◆ What to do:
For the entries below, copy exactly the line that contains "Features (12, 142, 52, 154)" through the line that contains "case follows, as (348, 683, 441, 704)", both ends included, and exclude all pictures.

◆ The records:
>>

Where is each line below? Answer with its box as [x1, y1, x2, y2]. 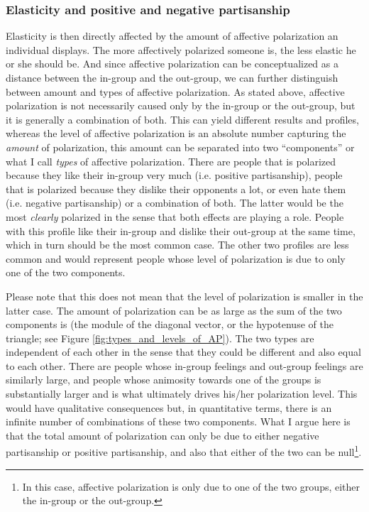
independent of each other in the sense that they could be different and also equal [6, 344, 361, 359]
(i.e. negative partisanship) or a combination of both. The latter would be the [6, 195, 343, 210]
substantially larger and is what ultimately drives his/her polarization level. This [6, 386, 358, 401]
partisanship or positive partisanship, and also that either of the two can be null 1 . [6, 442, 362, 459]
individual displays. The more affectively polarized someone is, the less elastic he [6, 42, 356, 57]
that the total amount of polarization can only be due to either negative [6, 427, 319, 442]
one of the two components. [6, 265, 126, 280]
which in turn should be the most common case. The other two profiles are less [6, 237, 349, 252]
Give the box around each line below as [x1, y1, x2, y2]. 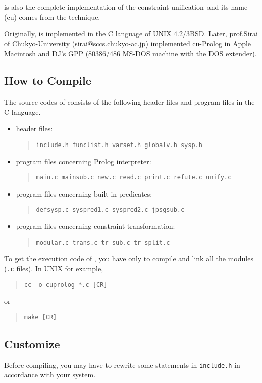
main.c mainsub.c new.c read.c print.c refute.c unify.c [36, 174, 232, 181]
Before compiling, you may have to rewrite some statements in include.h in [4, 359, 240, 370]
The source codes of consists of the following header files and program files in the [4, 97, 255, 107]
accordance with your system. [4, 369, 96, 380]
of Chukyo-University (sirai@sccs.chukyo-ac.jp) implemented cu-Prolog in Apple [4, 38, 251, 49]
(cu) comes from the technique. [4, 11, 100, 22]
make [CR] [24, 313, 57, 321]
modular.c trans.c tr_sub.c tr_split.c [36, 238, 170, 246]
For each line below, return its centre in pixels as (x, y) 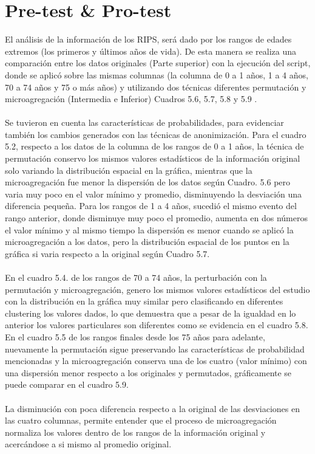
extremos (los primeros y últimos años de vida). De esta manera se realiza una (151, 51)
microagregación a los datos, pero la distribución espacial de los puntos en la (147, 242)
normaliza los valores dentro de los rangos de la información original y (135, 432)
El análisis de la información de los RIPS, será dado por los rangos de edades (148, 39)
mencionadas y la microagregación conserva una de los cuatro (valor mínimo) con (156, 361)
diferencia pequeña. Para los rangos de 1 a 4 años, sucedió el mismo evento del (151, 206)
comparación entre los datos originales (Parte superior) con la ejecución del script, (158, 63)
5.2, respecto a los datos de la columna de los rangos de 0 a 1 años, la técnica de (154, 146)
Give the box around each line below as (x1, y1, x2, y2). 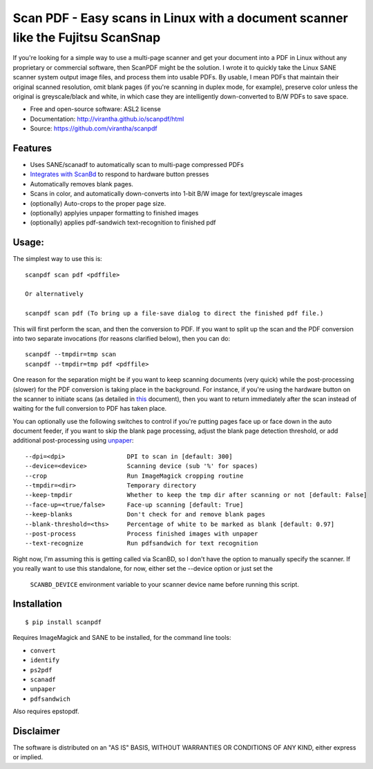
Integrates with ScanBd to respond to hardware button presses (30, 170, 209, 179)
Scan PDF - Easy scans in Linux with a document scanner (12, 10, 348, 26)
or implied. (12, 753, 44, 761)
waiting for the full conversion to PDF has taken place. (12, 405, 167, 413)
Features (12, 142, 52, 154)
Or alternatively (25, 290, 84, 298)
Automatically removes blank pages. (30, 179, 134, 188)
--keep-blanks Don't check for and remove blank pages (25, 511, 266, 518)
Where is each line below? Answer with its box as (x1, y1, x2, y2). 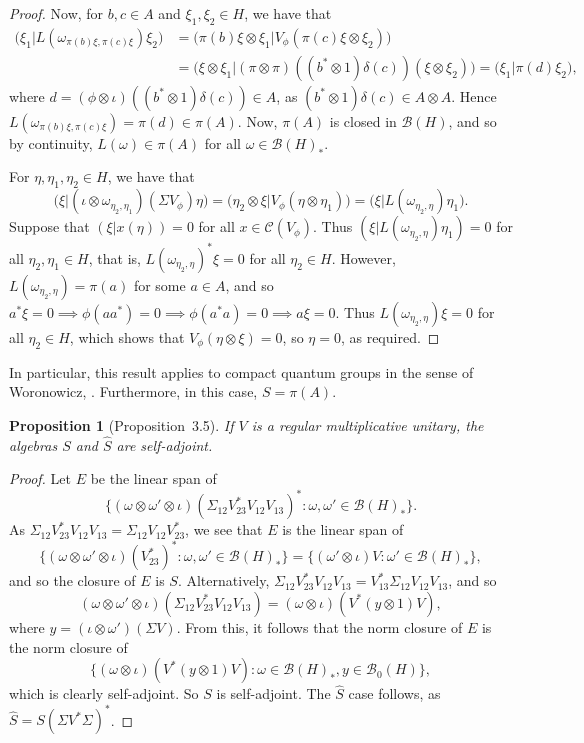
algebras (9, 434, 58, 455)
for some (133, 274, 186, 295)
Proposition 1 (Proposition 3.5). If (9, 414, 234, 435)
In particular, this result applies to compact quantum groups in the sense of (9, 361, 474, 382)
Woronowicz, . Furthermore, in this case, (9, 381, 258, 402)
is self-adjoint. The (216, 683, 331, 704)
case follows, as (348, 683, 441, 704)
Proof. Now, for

<<

◆ Answer to this task:
Features (12, 142, 52, 154)
Or alternatively (25, 290, 84, 298)
Automatically removes blank pages. (30, 179, 134, 188)
--keep-blanks Don't check for and remove blank pages (25, 511, 266, 518)
Where is each line below? Answer with its box as (x1, y1, x2, y2). 
algebras (9, 434, 58, 455)
for some (133, 274, 186, 295)
Proposition 1 (Proposition 3.5). If (9, 414, 234, 435)
In particular, this result applies to compact quantum groups in the sense of (9, 361, 474, 382)
Woronowicz, . Furthermore, in this case, (9, 381, 258, 402)
is self-adjoint. The (216, 683, 331, 704)
case follows, as (348, 683, 441, 704)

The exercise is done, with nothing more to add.